### Problem to solve
Exactly how many lines in the data below contain the string "registry"? Give that number and nothing else.

Records drawn from a dataset
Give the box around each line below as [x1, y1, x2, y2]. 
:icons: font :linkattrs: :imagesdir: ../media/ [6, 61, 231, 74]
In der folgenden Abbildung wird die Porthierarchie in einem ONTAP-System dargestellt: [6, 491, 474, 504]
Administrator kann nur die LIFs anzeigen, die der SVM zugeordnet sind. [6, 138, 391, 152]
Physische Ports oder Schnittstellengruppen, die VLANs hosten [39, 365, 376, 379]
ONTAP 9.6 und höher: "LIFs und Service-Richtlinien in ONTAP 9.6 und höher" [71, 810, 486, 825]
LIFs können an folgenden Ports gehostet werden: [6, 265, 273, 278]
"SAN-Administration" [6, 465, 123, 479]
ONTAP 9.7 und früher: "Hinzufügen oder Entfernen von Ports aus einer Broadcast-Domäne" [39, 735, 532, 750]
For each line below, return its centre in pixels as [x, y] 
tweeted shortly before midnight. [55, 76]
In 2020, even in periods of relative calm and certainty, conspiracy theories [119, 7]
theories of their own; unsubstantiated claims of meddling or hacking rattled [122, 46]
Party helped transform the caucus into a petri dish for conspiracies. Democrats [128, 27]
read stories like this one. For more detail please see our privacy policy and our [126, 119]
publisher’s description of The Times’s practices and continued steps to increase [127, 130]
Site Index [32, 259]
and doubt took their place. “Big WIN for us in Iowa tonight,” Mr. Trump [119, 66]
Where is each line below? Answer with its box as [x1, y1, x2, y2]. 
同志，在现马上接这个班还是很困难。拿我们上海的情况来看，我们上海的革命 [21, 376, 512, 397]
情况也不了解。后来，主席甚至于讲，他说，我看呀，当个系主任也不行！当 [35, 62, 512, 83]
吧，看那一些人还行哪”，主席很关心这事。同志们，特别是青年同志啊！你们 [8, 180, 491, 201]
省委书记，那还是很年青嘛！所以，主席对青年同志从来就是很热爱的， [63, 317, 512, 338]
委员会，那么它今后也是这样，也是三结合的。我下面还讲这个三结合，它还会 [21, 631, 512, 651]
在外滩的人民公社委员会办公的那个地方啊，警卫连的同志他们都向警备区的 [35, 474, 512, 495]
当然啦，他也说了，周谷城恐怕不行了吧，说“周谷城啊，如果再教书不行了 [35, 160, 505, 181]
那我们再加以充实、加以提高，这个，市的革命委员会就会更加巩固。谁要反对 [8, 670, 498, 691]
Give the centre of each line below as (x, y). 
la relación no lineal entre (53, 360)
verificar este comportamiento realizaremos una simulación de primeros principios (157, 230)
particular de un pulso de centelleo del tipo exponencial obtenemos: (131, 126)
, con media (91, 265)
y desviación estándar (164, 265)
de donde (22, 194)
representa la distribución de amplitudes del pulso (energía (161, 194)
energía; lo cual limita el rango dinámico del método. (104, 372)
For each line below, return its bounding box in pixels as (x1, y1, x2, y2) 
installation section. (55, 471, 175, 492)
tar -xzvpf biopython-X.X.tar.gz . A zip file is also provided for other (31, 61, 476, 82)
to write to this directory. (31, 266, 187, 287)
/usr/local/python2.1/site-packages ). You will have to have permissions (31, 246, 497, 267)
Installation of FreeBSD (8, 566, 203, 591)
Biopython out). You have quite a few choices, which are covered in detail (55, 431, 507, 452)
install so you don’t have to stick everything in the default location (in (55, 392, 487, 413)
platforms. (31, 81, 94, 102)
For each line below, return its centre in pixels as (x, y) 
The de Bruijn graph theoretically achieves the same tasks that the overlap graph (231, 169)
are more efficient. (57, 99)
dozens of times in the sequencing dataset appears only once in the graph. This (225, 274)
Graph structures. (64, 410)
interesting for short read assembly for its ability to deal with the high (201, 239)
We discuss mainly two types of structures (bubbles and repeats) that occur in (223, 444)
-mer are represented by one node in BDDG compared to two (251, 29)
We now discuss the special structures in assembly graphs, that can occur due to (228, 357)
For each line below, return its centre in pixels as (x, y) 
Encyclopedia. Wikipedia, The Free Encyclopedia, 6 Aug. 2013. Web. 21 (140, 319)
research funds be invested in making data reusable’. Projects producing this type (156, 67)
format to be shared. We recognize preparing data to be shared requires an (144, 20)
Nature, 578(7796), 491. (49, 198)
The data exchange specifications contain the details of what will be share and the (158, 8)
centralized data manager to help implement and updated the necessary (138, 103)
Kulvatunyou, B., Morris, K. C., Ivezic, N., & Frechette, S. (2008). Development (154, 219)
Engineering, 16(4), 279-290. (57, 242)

...

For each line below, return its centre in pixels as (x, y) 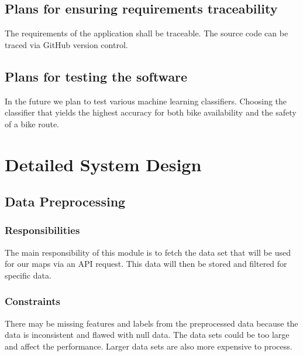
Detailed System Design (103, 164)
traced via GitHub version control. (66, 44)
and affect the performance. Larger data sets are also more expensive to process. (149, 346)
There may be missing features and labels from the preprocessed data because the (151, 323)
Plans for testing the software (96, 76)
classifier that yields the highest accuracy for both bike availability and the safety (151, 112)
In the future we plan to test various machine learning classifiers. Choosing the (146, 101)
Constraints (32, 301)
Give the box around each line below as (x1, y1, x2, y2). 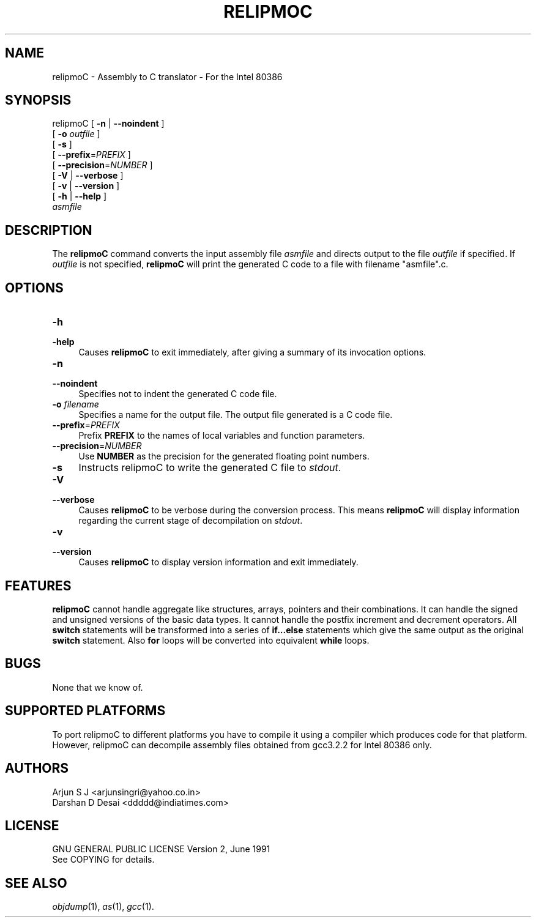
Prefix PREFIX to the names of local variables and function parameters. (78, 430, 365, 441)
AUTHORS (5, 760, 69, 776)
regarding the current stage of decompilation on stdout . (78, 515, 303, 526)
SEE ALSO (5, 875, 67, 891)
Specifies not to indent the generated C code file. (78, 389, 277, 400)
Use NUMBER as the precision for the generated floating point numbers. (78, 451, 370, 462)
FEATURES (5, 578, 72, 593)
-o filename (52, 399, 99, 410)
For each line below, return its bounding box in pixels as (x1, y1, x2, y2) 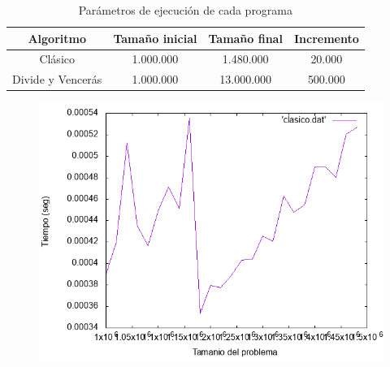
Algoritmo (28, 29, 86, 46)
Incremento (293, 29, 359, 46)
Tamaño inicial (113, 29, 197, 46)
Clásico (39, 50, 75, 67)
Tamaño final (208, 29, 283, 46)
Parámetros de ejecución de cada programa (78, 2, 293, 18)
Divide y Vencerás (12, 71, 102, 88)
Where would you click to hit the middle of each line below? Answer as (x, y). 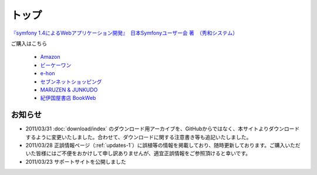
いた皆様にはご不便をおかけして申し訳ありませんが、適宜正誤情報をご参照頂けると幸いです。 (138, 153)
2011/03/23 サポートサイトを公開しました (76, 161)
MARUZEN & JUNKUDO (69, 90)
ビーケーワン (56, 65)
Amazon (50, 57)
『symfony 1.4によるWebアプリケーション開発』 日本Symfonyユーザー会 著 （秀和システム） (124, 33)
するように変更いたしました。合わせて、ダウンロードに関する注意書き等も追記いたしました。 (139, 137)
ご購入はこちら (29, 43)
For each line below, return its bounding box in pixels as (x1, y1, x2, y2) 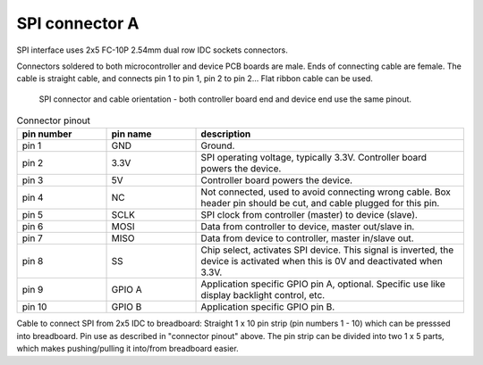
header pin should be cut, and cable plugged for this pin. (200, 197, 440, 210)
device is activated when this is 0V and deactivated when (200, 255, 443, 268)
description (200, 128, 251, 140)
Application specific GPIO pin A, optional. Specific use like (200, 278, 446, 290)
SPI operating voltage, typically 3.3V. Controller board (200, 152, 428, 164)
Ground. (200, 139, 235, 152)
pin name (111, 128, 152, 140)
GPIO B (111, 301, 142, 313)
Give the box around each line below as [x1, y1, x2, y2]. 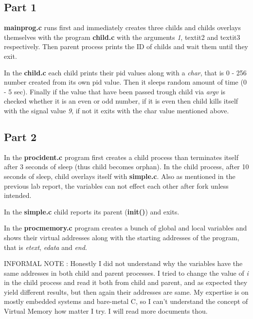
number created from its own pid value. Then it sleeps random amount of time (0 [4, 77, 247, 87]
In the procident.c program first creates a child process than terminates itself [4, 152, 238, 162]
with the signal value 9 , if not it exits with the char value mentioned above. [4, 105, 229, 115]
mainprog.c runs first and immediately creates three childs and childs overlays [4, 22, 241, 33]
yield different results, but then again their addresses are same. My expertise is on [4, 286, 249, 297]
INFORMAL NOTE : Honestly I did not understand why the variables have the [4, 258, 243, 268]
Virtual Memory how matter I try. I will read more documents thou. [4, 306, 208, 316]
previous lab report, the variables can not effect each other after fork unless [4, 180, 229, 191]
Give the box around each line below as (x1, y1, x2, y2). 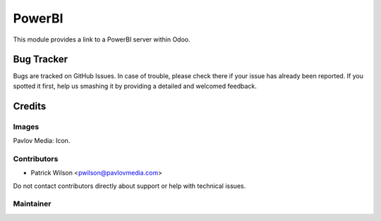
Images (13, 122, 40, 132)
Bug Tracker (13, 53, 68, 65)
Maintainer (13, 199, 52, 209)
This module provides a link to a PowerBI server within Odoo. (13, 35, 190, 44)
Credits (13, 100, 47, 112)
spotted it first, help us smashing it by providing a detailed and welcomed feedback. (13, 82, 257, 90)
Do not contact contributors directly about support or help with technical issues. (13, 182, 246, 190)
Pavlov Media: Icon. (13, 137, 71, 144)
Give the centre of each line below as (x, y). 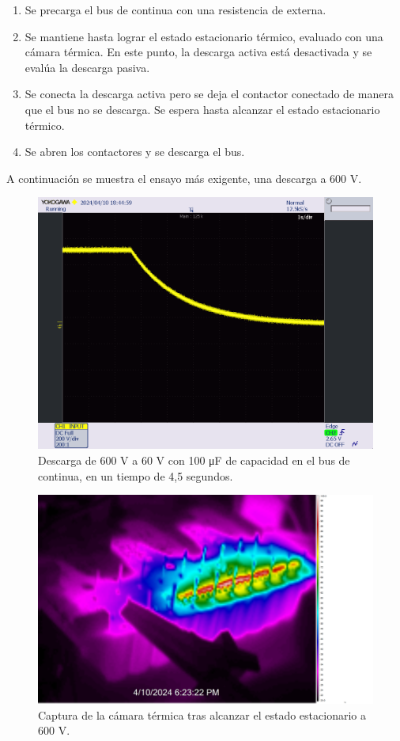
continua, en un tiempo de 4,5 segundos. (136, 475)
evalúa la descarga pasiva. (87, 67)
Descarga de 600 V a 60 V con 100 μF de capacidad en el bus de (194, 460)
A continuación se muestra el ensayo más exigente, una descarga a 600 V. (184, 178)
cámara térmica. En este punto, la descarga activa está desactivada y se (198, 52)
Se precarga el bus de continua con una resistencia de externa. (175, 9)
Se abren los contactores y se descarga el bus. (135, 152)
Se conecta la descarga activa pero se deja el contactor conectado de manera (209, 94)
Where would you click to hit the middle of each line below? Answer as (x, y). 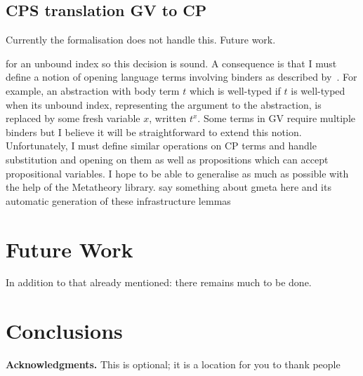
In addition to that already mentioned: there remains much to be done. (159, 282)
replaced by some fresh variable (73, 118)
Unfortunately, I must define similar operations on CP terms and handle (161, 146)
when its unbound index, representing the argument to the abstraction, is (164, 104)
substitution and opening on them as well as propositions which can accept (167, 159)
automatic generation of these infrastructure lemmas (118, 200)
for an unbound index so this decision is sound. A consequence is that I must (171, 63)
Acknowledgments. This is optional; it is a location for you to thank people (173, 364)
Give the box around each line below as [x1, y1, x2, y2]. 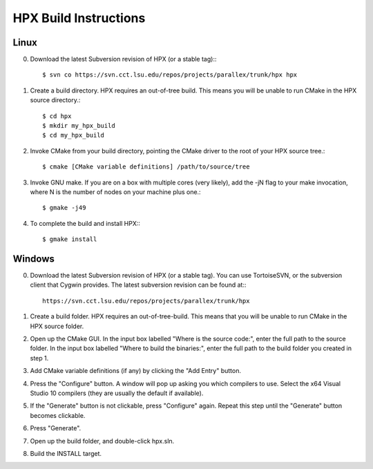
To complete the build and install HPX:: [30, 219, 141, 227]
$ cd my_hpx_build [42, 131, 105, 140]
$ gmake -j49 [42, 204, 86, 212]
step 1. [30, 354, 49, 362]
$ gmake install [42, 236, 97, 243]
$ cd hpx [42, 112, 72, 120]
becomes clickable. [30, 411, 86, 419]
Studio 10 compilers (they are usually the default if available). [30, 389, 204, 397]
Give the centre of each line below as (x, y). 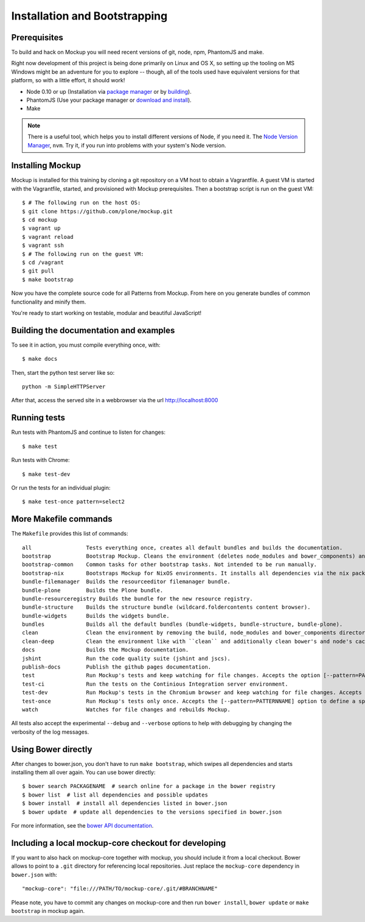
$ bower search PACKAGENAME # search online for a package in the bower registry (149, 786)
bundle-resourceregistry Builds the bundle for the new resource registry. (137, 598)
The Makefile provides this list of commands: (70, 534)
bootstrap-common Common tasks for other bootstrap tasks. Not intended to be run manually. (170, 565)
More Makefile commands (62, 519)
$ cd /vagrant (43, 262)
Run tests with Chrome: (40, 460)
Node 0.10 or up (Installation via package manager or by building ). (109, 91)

### The completed task
2